こういうケースもあるので、我々が保守するDBで不要にUUID pkeyが使われていたとしても、致命的でないケースもあり、無視しても良い場合もあると思います。
2. pgbenchの制約
pgbenchはPostgreSQL標準のベンチマークツールで、カスタムSQLスクリプトを高速に繰り返し実行できます。integer版では \set id random(1, 3000000) のように変数にランダムな整数をセットできるため、純粋なPKルックアップの性能を簡単に測定できます。

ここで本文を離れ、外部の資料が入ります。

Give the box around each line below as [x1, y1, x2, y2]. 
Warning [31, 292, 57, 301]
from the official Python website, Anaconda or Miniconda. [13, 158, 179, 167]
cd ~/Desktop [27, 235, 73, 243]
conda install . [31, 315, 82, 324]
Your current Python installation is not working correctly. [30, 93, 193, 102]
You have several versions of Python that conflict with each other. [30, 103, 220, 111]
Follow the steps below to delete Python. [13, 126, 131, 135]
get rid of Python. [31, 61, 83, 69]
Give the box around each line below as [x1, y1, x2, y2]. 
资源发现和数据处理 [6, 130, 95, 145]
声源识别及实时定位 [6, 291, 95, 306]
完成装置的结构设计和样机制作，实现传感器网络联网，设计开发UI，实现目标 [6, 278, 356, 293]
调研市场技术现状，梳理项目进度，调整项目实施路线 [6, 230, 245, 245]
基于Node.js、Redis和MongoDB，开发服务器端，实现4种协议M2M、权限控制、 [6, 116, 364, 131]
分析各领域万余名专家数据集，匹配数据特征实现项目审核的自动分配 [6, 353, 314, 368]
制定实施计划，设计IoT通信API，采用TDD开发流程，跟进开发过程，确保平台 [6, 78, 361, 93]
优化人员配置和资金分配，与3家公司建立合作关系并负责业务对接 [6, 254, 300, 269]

しかし、pgbenchには外部ファイルから値を読み込む機能がありません。UUID版では300万件のUUID一覧から1つを選んで変数にセットしたいのですが、これができません。
そのため、pgbenchを諦めシンプルにpsqlでループする方式に変更しました。
- integer版:
$((RANDOM % 3000000 + 1))で直接ID生成 - UUID版: 事前にファイル出力したUUID一覧から
shufでランダム選択
psql接続のオーバーヘッドは大きいですが、両者同条件なので公平に比較でき、純粋なPK検索のキャッシュ効率を計測できました。
おわり
今回の検証は完璧ではないです。例えば実際にはデータに対して満遍なくランダムアクセスされるケースよりは、一部のデータにアクセスが集中するケースが考えられます。そのため、UUIDでもキャッシュヒット率が問題にならないケースはあります。また、そもそもアクセスは多いがデータ量が少なく、十分にキャッシュヒットする可能性もあります。より厳密な検証をする場合は、今回のような都度psqlコマンドを実行する方法ではなく、何らかのシナリオベースの負荷テストツールを使って検証した方が良いでしょう。

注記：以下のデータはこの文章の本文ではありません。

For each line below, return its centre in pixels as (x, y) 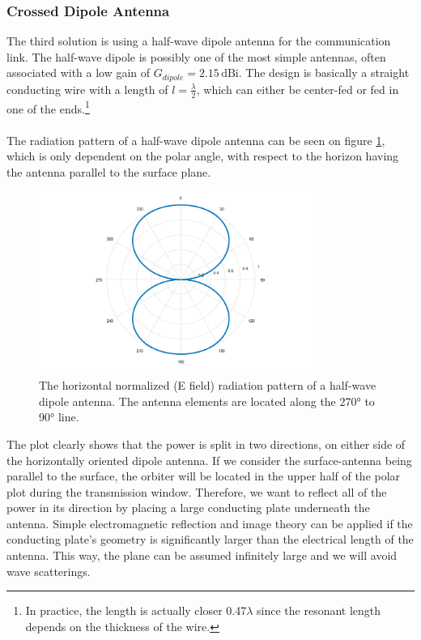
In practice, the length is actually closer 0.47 (136, 610)
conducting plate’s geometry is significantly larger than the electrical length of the (210, 539)
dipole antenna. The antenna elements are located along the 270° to (207, 401)
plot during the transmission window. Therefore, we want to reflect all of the (197, 491)
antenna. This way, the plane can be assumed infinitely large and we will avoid (202, 555)
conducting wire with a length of (87, 89)
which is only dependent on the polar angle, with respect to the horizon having (203, 156)
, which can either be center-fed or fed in (298, 89)

今後においても問題ない場合は無理に今あるUUIDカラムをintegerカラムに変える必要はないでしょうが、新しくシステムを作る場合は基本的には特別な理由がない限りはUUIDは避けるべきと言えるでしょう。
今回の検証のおかげで、この知識は私に刻まれたと思うので、今後も自信を持ってintegerのpkeyをベースにして行きたいと思います。